Les matières relatives aux violences faites aux femmes soulèvent de plus en plus d'inquiétudes. D'après un rapport récent de la Fédération nationale Solidarité Femmes (FNSF), les appels à la ligne d'écoute 3919 ont grimpé de 7,8 % en 2025. Cette ligne, accessible 24 heures sur 24, 7 jours sur 7, a reçu un total de 108.241 appels, mettant en avant la nécessité d'une vigilance accrue en matière de peur et de silence entourant ces actes de violence.
Mine Gumbay, directrice générale de la FNSF, a confié à l'AFP que cette augmentation peut être attribuée à plusieurs facteurs, notamment une plus grande visibilité du dispositif sur les réseaux sociaux et une prise de conscience accrue au sein de la population. Cependant, elle indique également une difficulté croissante pour les femmes d'accéder aux associations locales, souvent confrontées à des baisses de financement, ce qui pourrait expliquer cette tendance.
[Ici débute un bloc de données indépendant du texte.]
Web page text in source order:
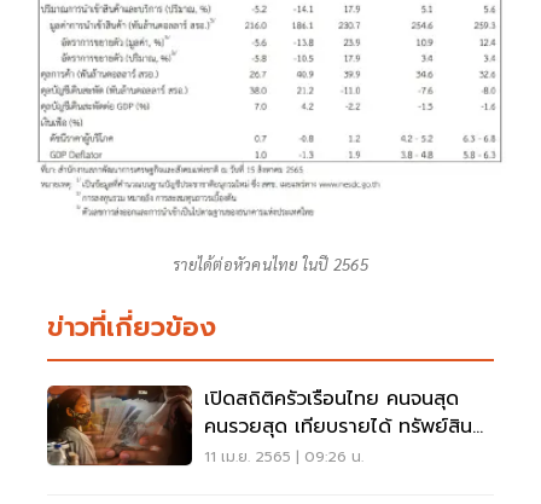
รายได้ต่อหัวคนไทย ในปี 2565
ข่าวที่เกี่ยวข้อง
เปิดสถิติครัวเรือนไทย คนจนสุด
คนรวยสุด เทียบรายได้ ทรัพย์สิน
ห่างกันกี่เท่า
11 เม.ย. 2565 | 09:26 น.

Violences psychologiques, verbales et physiques
Les statistiques révèlent qu'une part significative des appels (63.500) se concentre sur les violences conjugales. Parmi ceux-ci, 85 % des cas évoquent des violences psychologiques telles que l'emprise ou la dévalorisation. 71 % sont liés à des violences verbales et 48 % à des violences physiques. Des défis supplémentaires tels que les violences économiques (23 %) et les violences sexuelles (15 %) sont également documentés, renforçant un tableau déjà préoccupant.
Gumbay précise que les écoutantes font face à des témoignages de plus en plus difficiles, parfois associant torture et actes de barbarie. “Leurs rôles évoluent en réponse à la gravité des situations,” explique-t-elle. La ligne reçoit également des appels d'hommes exprimant leur mécontentement quant à l’exclusivité des services aux femmes, ce qui souligne un besoin d'éducation sur les problématiques de genre.